▸ **Task instructions**
Your copy should begin at the line containing "DEPARTAMENTO EN PISO" and end at the last line of the records below, matching each line exactly and leaving out pictures.

Extracted records:
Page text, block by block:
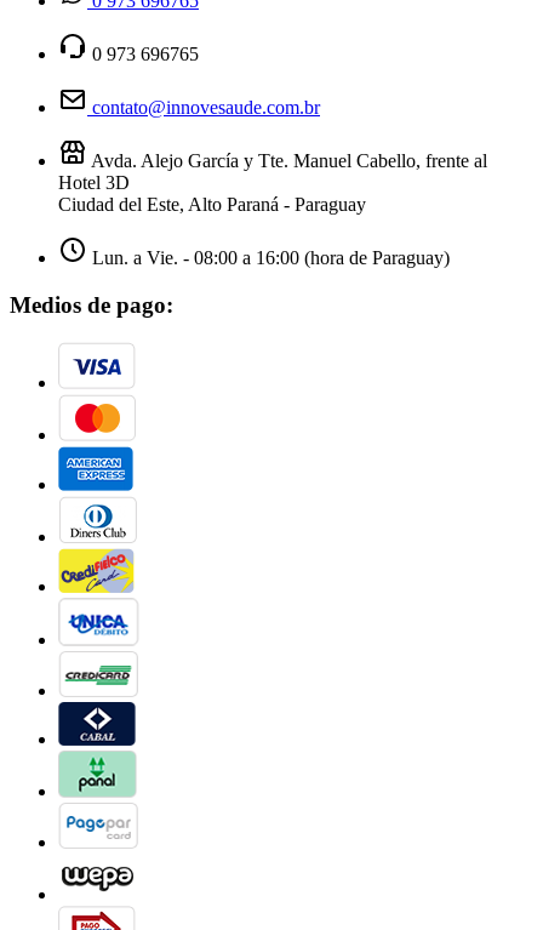
0 973 696765
contato@innovesaude.com.br
Avda. Alejo García y Tte. Manuel Cabello, frente al
Hotel 3D
Ciudad del Este, Alto Paraná - Paraguay
Lun. a Vie. - 08:00 a 16:00 (hora de Paraguay)
Medios de pago:
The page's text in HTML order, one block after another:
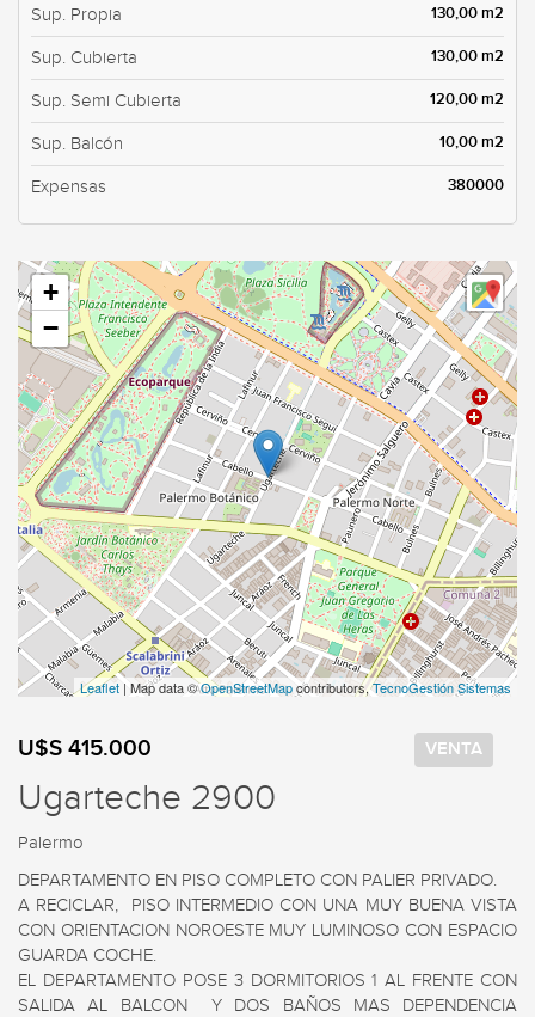
Sup. Propia 130,00 m2
Sup. Cubierta 130,00 m2
Sup. Semi Cubierta 120,00 m2
Sup. Balcón 10,00 m2
Expensas 380000
+
−
Leaflet | Map data ©OpenStreetMapcontributors,TecnoGestión Sistemas
U$S 415.000 VENTA
Ugarteche 2900
Palermo
DEPARTAMENTO EN PISO COMPLETO CON PALIER PRIVADO.
A RECICLAR,  PISO INTERMEDIO CON UNA MUY BUENA VISTA
CON ORIENTACION NOROESTE MUY LUMINOSO CON ESPACIO
GUARDA COCHE.
EL DEPARTAMENTO POSE 3 DORMITORIOS 1 AL FRENTE CON
SALIDA AL BALCON  Y DOS BAÑOS MAS DEPENDENCIA
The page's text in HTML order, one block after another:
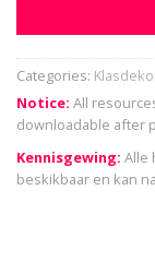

▸ **Task solution**
DEPARTAMENTO EN PISO COMPLETO CON PALIER PRIVADO.
A RECICLAR,  PISO INTERMEDIO CON UNA MUY BUENA VISTA
CON ORIENTACION NOROESTE MUY LUMINOSO CON ESPACIO
GUARDA COCHE.
EL DEPARTAMENTO POSE 3 DORMITORIOS 1 AL FRENTE CON
SALIDA AL BALCON  Y DOS BAÑOS MAS DEPENDENCIA
The page's text in HTML order, one block after another:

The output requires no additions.